To avoid problems with orphaned BAs every codepoint must be mapped to some PHB, but, when your

domain doesn't find a mapping between an entering DS-codepoint and the PHB availability a default PHB

must be already implemented to manage these cases. Normally, the default PHB is not more than the always

implemented per hop behavior known as "best-effort".

Finally, it is responsibility of the domain administration to implement, configure, operate and manage the

domain such that an effectively and fair distribution of available resources can be done at boundary and internal

nodes between behavior aggregates to be managed, in accordance with the domain's service provisioning policy.

To reach these goals a judicious employment of available tools has to be done to implement the traffic

conditioners required for the employment of services, providing quantitive performance metrics.

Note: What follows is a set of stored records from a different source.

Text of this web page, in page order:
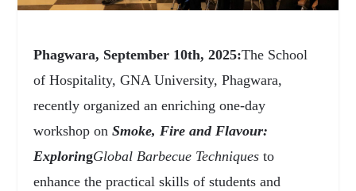
Phagwara, September 10th, 2025:The School
of Hospitality, GNA University, Phagwara,
recently organized an enriching one-day
workshop onSmoke, Fire and Flavour:
ExploringGlobal Barbecue Techniques to
enhance the practical skills of students and
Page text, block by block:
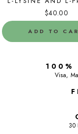
$40.00
ADD TO
100%
Visa,
30
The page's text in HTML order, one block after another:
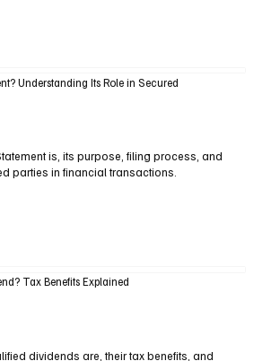
Understanding Its Role in Secured
is, its purpose, filing process, and
parties in financial transactions.
Tax Benefits Explained
dividends are, their tax benefits, and
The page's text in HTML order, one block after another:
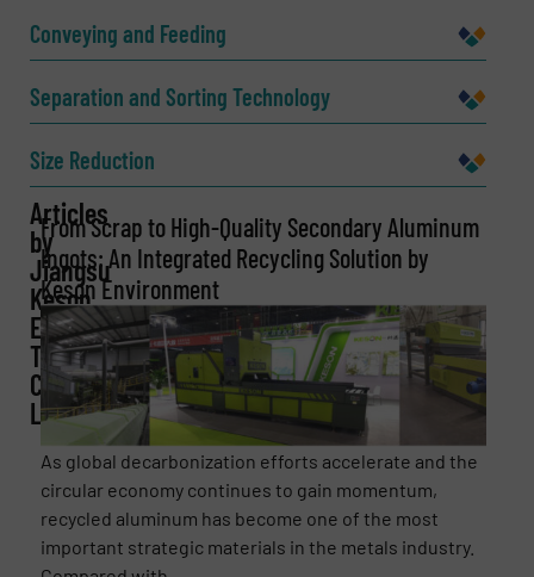
Company
Email(Required)
Phone number
Subject(Required)
Message (Required)
Conveying and Feeding
Separation and Sorting Technology
Size Reduction
Articles
by
Jiangsu
Keson
Environment
Technology
Co.,
Ltd.
From Scrap to High-Quality Secondary Aluminum
Ingots: An Integrated Recycling Solution by
Keson Environment
As global decarbonization efforts accelerate and the
circular economy continues to gain momentum,
recycled aluminum has become one of the most
important strategic materials in the metals industry.
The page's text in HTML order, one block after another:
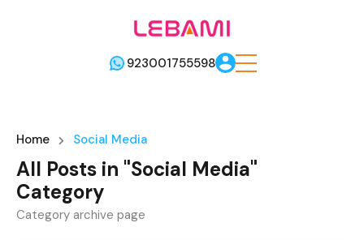
923001755598
Home Social Media
All Posts in "Social Media"
Category
Category archive page
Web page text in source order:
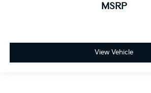
MSRP
View Vehicle
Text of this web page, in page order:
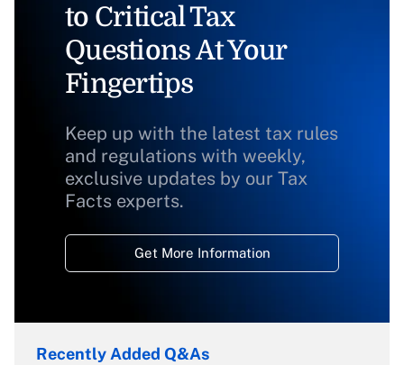
to Critical Tax
Questions At Your
Fingertips
Keep up with the latest tax rules
and regulations with weekly,
exclusive updates by our Tax
Facts experts.
Get More Information
Recently Added Q&As
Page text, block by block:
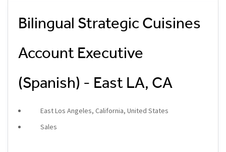
Bilingual Strategic Cuisines
Account Executive
(Spanish) - East LA, CA
East Los Angeles, California, United States
Sales
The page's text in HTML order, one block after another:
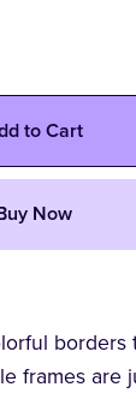
to Cart
Now
borders
frames are
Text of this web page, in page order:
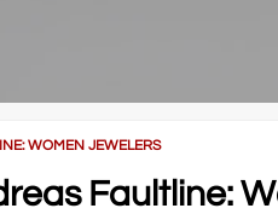
WOMEN JEWELERS
Faultline:
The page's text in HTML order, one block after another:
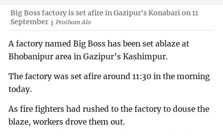
Big Boss factory is set afire in Gazipur's Konabari on 11
September
Prothom Alo
A factory named Big Boss has been set ablaze at
Bhobanipur area in Gazipur’s Kashimpur.
The factory was set afire around 11:30 in the morning
today.
As fire fighters had rushed to the factory to douse the
blaze, workers drove them out.
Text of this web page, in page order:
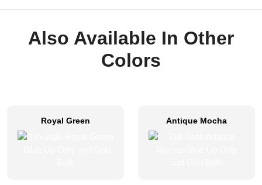
Also Available In Other
Colors
Royal Green Antique Mocha
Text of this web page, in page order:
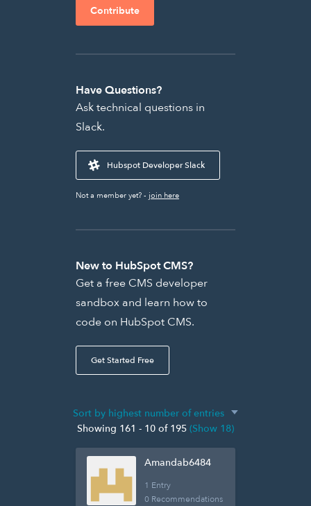
Contribute
Have Questions?
Ask technical questions in
Slack.
Hubspot Developer Slack
Not a member yet? - join here
New to HubSpot CMS?
Get a free CMS developer
sandbox and learn how to
code on HubSpot CMS.
Get Started Free
Showing 161 - 10 of 195 (Show 18)
Amandab6484
1 Entry
0 Recommendations
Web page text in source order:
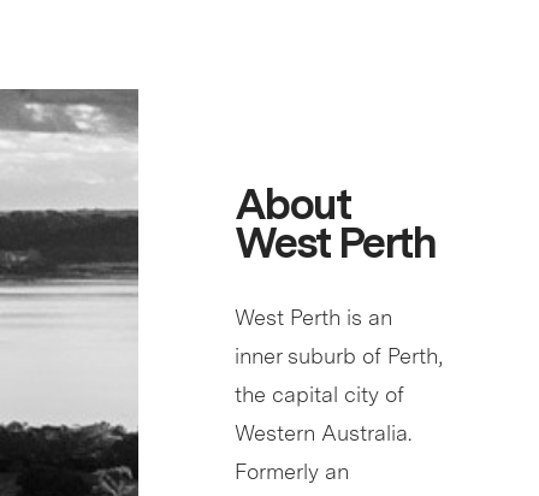
About
West Perth
West Perth is an
inner suburb of Perth,
the capital city of
Western Australia.
Formerly an
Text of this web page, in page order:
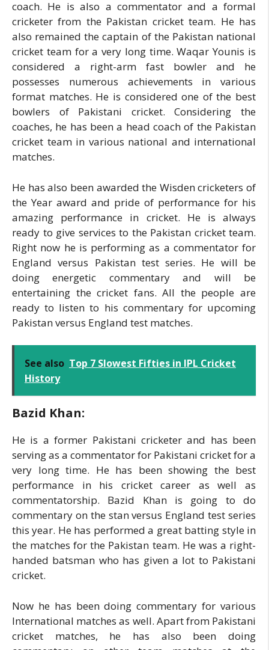
coach. He is also a commentator and a formal
cricketer from the Pakistan cricket team. He has
also remained the captain of the Pakistan national
cricket team for a very long time. Waqar Younis is
considered a right-arm fast bowler and he
possesses numerous achievements in various
format matches. He is considered one of the best
bowlers of Pakistani cricket. Considering the
coaches, he has been a head coach of the Pakistan
cricket team in various national and international
matches.
He has also been awarded the Wisden cricketers of
the Year award and pride of performance for his
amazing performance in cricket. He is always
ready to give services to the Pakistan cricket team.
Right now he is performing as a commentator for
England versus Pakistan test series. He will be
doing energetic commentary and will be
entertaining the cricket fans. All the people are
ready to listen to his commentary for upcoming
Pakistan versus England test matches.
See also Top 7 Slowest Fifties in IPL Cricket
History
Bazid Khan:
He is a former Pakistani cricketer and has been
serving as a commentator for Pakistani cricket for a
very long time. He has been showing the best
performance in his cricket career as well as
commentatorship. Bazid Khan is going to do
commentary on the stan versus England test series
this year. He has performed a great batting style in
the matches for the Pakistan team. He was a right-
handed batsman who has given a lot to Pakistani
cricket.
Now he has been doing commentary for various
International matches as well. Apart from Pakistani
cricket matches, he has also been doing
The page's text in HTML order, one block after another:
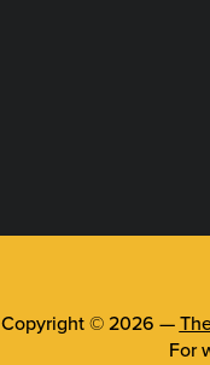
Copyright © 2026 —
For
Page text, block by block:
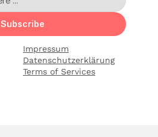
Subscribe
Impressum
Datenschutzerklärung
Terms of Services
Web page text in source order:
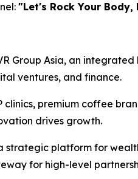
"Let's Rock Your
Group Asia, an
ventures, and finance.
premium coffee
drives growth.
platform for
for high-level
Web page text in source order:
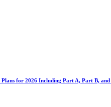
for 2026 Including Part A, Part B,
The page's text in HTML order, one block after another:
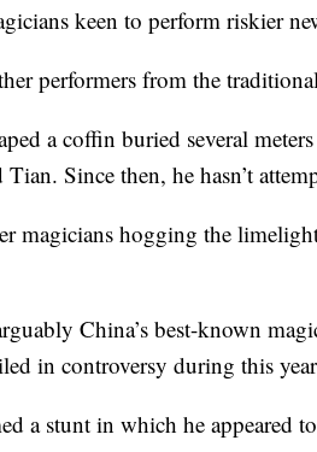
keen to perform riskier
performers from the
a coffin buried several
Tian. Since then, he hasn’t
magicians hogging the
China’s best-known
in controversy during this
a stunt in which he appeared
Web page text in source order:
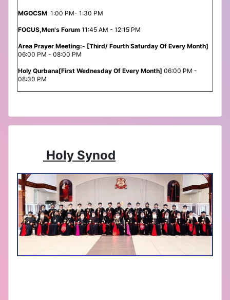
MGOCSM 1:00 PM- 1:30 PM
FOCUS,Men's Forum 11:45 AM - 12:15 PM
Area Prayer Meeting:- [Third/ Fourth Saturday Of Every Month]
06:00 PM - 08:00 PM
Holy Qurbana[First Wednesday Of Every Month] 06:00 PM -
08:30 PM
Holy Synod
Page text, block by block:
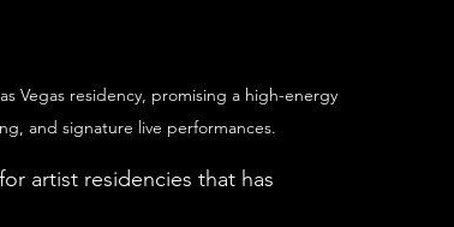
Vegas residency, promising a high-energy
and signature live performances.
artist residencies that has
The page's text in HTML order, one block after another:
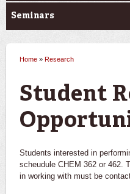
Seminars
Home » Research
Student
Students interested in
scheudule CHEM 362 or 462.
in working with must be
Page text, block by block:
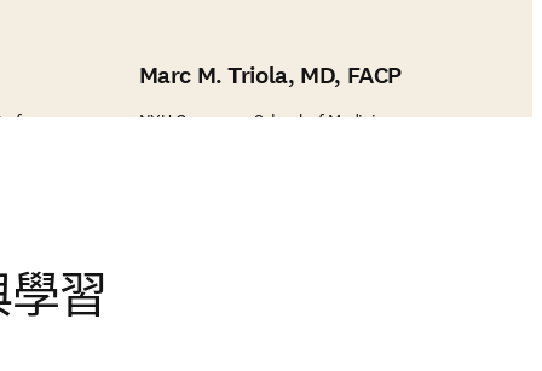
Marc M. Triola, MD, FACP
NYU Grossman School of Medicine
學習
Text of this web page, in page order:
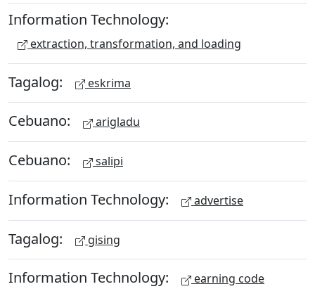
Information Technology:
extraction, transformation, and loading
Tagalog: eskrima
Cebuano: arigladu
Cebuano: salipi
Information Technology: advertise
Tagalog: gising
Information Technology: earning code
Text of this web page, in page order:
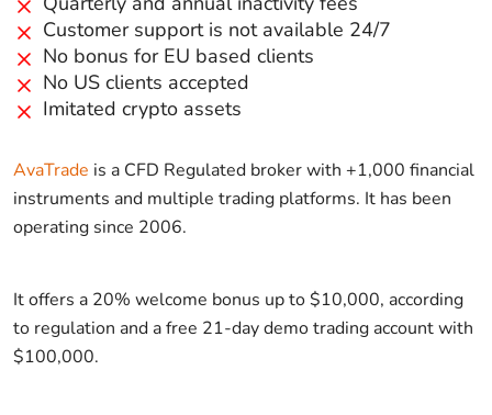
Customer support is not available 24/7
No bonus for EU based clients
No US clients accepted
Imitated crypto assets
AvaTrade is a CFD Regulated broker with +1,000 financial
instruments and multiple trading platforms. It has been
operating since 2006.
It offers a 20% welcome bonus up to $10,000, according
to regulation and a free 21-day demo trading account with
$100,000.
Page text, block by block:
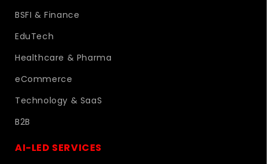
BSFI & Finance
EduTech
Healthcare & Pharma
eCommerce
Technology & SaaS
B2B
AI-LED SERVICES
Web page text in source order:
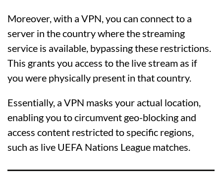
Moreover, with a VPN, you can connect to a
server in the country where the streaming
service is available, bypassing these restrictions.
This grants you access to the live stream as if
you were physically present in that country.
Essentially, a VPN masks your actual location,
enabling you to circumvent geo-blocking and
access content restricted to specific regions,
such as live UEFA Nations League matches.
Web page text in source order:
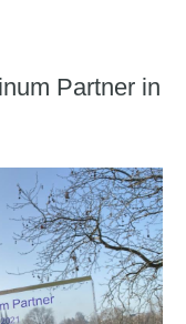
Partner in
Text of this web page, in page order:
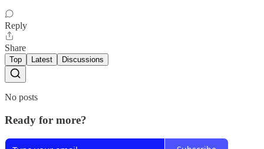
Reply
Share
Top Latest Discussions
No posts
Ready for more?
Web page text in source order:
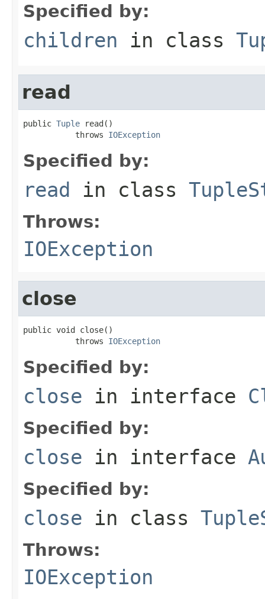
Specified by:
children in class
read
public Tuple read()
           throws
IOException
Specified by:
read in class
Throws:
IOException
close
public void close()
           throws
IOException
Specified by:
close in interface
Specified by:
close in interface
Specified by:
close in class
Throws:
IOException
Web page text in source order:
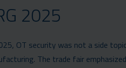
2025
OT security was not a side
The trade fair
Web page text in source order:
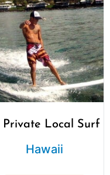
Private Local Surf
Hawaii
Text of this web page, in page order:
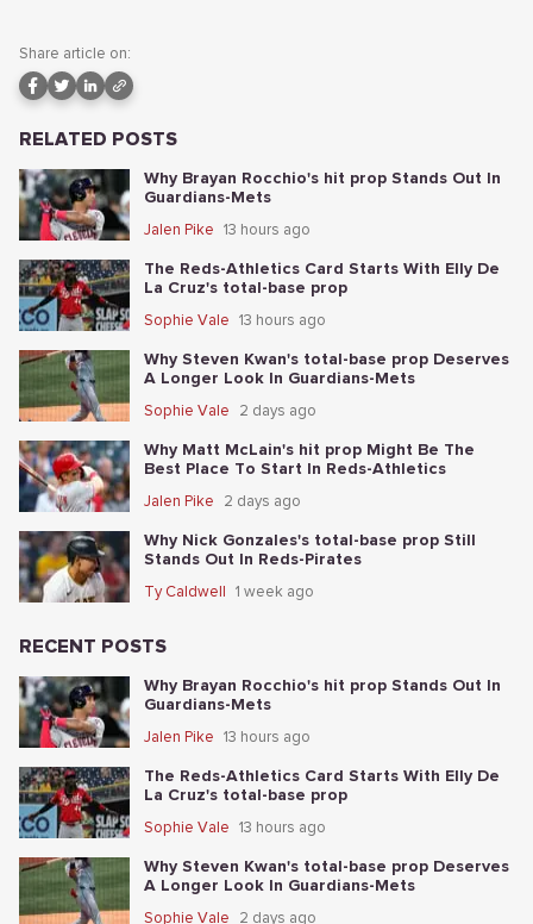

To step ahead with our study of Differentiated Service architecture we are going to put our eyes on the, up to

now, proposed and accepted PHB that exist. These are two: "Assure Forwarding PHB Group" and "Expedited

Forwarding PHB". They are specified in RFC 2597 and RFC 2598 specifications, respectively.

23

1.5.- Assure Forwarding PHB Group

Continuing with our method of study let's start again presenting the original specification, this time the RFC

2597 specification, and then doing some comments when required.

This document defines a general use Differentiated Services (DS) [Blake] Per-Hop-Behavior (PHB) Group

called Assured Forwarding (AF). The AF PHB group provides delivery of IP packets in four independently

forwarded AF classes. Within each AF class, an IP packet can be assigned one of three different levels of drop

precedence. A DS node does not reorder IP packets of the same microflow if they belong to the same AF class.

According to this, the new PHB is going to have four classes to be known as AF classes. We saw somewhere

above that Differentiated Service architecture is based on classes of service that are identified by using the 3-

leftmost bits of the DS-codepoint. But something very interesting is being proposed here: within each AF

class an IP packet can be assigned to one of three different levels of drop precedence. What do we have here?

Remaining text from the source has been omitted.